> **TASK REQUIREMENTS**
Exclude the images and transcribe the entries below precisely.

Stored dataset items:
_ _ _ _ _ _ _

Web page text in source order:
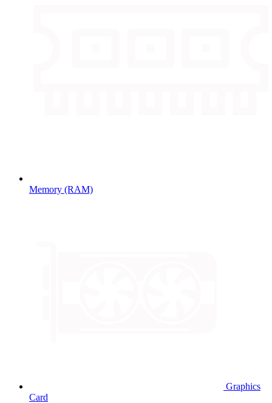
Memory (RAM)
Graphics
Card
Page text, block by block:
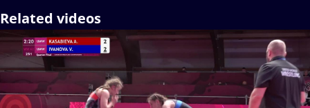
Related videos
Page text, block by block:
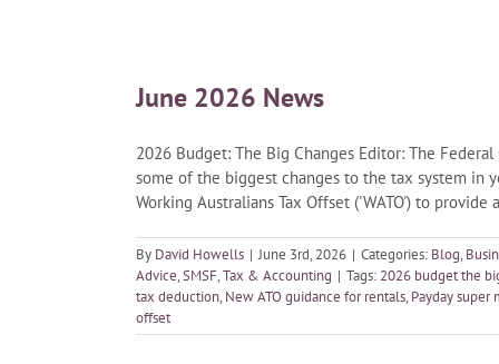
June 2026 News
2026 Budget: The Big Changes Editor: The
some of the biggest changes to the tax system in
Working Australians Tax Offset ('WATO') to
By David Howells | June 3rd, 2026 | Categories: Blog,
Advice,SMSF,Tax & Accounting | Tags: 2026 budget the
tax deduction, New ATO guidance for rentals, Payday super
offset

_ _ _ _ _ _ _

> **RESPONSE TO THE EXERCISE**
Web page text in source order:
Memory (RAM)
Graphics
Card
Page text, block by block:
Related videos
Page text, block by block:
June 2026 News
2026 Budget: The Big Changes Editor: The
some of the biggest changes to the tax system in
Working Australians Tax Offset ('WATO') to
By David Howells | June 3rd, 2026 | Categories: Blog,
Advice,SMSF,Tax & Accounting | Tags: 2026 budget the
tax deduction, New ATO guidance for rentals, Payday super
offset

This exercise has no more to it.